**Assignment:** What lines below include the string "available"? Pick them out and copy them.

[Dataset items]
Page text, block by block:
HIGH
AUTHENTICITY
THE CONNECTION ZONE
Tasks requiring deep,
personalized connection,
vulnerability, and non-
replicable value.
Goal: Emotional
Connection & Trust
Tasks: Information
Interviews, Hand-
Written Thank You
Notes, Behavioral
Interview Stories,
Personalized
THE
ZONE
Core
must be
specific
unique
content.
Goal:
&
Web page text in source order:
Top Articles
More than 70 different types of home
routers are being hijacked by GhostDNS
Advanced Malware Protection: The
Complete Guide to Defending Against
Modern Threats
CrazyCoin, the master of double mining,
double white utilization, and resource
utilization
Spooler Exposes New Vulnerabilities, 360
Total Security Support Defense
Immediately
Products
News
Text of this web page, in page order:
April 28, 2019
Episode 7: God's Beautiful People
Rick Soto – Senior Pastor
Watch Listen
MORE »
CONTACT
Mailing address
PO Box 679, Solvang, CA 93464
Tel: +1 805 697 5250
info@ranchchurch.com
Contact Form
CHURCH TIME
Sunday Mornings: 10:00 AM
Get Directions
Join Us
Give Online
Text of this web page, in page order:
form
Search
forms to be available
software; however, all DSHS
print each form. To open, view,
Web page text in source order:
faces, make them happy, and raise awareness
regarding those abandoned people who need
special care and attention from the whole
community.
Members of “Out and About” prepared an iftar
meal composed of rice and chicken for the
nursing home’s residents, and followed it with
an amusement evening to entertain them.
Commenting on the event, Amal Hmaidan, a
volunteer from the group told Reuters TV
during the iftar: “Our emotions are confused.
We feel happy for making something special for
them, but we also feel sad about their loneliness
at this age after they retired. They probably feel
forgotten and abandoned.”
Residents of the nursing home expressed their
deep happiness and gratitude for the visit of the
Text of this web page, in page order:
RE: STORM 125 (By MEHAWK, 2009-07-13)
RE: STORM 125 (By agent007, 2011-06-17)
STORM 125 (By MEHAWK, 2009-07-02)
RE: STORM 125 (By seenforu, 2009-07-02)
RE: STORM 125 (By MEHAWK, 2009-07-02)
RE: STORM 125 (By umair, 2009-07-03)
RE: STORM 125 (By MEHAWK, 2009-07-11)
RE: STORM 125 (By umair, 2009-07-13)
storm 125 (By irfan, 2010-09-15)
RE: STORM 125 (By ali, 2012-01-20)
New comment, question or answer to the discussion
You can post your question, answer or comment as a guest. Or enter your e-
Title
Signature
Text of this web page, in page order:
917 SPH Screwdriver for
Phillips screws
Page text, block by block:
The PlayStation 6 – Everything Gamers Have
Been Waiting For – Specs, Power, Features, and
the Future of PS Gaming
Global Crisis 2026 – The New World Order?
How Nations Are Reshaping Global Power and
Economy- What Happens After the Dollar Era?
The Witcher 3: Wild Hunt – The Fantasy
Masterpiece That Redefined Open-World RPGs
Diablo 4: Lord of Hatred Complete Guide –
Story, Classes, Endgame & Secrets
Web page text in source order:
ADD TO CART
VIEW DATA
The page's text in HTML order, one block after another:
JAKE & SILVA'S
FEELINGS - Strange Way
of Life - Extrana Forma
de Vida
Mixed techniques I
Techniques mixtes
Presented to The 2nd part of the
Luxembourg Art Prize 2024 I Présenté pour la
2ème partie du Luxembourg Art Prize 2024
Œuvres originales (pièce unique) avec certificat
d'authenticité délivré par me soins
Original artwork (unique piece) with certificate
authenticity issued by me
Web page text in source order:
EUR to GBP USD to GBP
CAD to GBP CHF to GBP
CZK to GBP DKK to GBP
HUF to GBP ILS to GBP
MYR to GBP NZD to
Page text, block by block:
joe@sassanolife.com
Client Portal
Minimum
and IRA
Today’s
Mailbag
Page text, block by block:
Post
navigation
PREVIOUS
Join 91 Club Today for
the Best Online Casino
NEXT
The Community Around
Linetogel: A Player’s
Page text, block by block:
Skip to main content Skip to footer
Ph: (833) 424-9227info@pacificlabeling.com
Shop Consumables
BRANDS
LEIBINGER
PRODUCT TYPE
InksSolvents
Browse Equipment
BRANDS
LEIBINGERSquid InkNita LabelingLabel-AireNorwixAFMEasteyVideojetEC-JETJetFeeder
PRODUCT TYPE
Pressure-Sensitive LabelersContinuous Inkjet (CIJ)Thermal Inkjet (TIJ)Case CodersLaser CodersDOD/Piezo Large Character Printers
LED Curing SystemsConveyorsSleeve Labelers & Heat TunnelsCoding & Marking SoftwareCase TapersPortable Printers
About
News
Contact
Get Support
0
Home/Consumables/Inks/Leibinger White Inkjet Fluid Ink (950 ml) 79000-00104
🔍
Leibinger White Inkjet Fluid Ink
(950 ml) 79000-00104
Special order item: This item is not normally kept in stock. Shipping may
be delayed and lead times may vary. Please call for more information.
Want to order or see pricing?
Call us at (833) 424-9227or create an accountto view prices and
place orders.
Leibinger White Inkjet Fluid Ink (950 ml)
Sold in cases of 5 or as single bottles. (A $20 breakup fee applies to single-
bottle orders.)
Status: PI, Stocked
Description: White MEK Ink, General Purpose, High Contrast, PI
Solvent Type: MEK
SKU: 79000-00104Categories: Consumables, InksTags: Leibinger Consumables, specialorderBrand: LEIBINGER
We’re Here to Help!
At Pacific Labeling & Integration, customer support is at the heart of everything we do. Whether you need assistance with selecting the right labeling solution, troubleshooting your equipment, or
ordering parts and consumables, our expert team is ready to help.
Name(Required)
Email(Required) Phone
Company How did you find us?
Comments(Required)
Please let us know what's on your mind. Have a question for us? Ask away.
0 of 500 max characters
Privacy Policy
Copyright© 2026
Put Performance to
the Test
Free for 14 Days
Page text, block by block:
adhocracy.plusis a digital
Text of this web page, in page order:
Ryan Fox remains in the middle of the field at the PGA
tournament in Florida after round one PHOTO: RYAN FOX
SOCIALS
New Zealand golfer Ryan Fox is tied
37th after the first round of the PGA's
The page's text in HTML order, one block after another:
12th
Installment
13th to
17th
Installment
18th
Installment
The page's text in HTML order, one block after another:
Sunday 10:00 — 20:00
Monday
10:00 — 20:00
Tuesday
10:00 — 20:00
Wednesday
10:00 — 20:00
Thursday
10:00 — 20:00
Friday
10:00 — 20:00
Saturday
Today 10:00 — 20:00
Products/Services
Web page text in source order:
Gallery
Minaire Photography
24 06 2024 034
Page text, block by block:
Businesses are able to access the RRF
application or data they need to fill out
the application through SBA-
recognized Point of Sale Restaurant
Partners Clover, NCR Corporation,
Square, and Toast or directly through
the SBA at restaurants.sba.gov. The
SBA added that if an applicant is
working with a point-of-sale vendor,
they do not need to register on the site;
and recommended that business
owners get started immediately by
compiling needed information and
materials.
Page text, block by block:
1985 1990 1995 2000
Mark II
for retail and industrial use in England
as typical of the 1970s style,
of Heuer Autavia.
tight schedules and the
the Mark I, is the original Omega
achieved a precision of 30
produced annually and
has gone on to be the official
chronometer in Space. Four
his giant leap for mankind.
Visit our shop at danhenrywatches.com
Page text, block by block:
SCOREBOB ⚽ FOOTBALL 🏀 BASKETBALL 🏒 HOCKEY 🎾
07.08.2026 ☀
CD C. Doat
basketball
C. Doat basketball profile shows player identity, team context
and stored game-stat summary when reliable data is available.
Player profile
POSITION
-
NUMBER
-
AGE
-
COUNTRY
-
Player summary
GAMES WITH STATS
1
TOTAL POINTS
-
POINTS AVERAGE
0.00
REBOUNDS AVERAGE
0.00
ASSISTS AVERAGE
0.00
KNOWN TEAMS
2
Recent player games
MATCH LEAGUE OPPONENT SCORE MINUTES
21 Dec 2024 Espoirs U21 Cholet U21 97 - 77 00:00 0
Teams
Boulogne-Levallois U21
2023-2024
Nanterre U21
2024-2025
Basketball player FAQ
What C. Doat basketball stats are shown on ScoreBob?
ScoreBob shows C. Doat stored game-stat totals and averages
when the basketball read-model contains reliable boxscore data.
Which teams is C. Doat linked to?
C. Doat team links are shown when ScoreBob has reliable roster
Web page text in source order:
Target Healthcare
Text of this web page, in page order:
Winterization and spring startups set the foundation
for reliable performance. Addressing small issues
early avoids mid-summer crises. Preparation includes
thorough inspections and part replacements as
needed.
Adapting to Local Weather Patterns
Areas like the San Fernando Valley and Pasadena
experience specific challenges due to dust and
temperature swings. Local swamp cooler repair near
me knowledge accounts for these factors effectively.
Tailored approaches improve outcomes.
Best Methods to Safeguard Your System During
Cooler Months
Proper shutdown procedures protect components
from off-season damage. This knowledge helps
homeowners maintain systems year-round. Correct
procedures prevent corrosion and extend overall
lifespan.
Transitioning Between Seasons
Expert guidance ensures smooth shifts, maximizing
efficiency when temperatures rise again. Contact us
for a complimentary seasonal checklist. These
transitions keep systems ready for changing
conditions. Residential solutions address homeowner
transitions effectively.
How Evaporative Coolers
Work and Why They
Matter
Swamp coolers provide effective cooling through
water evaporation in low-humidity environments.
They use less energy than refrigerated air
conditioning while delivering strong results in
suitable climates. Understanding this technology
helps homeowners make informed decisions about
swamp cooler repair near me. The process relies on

**Result for this exercise:**
forms to be available
and stored game-stat summary when reliable data is available.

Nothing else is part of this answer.